Streetwise
Lauren Rudd
Sunday, July 29, 2012
Footprints in the Sands of Time
Benjamin Franklin was given to say that you may delay, but
time will not. And so it is that once again footprints in the sands of time mark
the anniversary of a journey begun long ago. On Sunday, July 31, 1988 the
following prologue appeared in the Trenton Times of Trenton, NJ.
“Today Lauren Rudd begins writing a weekly column about Wall
Street for The Trenton Times...”
Streetwise can now attest to 24 years of national publication
without a single missed a week. If you are keeping count, those years represent
1,248 columns. The irony of it all is what I wrote on that fateful day many
years ago. Space does not permit a full recital, but the following words that
began the column back then might once again be considered a prescient commentary
on today’s market activity.
“The individual investor has been pummeled and is ready to
surrender.

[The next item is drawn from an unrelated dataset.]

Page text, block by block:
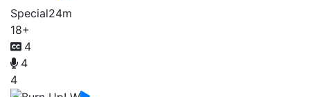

What with the debacle of last October (Ed note: refers to the market
crash of Oct. 19, 1987), many are deciding that they have had enough and are
leaving Wall Street, an action reminiscent of an audience walking out on a bad
play.
After going down in flames in October, individual investors
retreated to lick their wounds and decide what to do next. This leaves Wall
Street worried and well it should be. The individual investor has always been
its bread and butter. However, these same investors are now beginning to feel
that their trust in Wall Street may have been misplaced and that the game is
rigged with the spoils going to the large institutions.”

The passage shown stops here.